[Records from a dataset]
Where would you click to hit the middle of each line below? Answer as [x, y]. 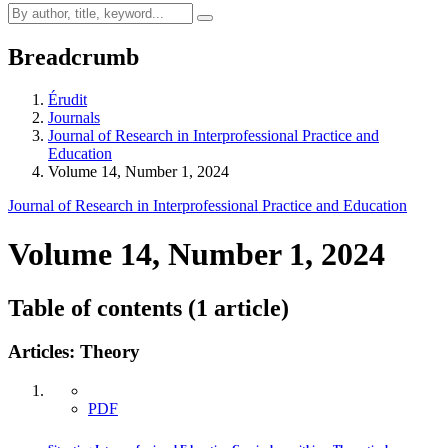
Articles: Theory [74, 352]
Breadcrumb [73, 56]
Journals [74, 117]
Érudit [67, 99]
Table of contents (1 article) [148, 307]

-- TASK INSTRUCTIONS --
Copy all the entries word for word. Omit any pictures.

-- EXERCISE RESULT --
Where would you click to hit the middle of each line below? Answer as [x, y]. 
Articles: Theory [74, 352]
Breadcrumb [73, 56]
Journals [74, 117]
Érudit [67, 99]
Table of contents (1 article) [148, 307]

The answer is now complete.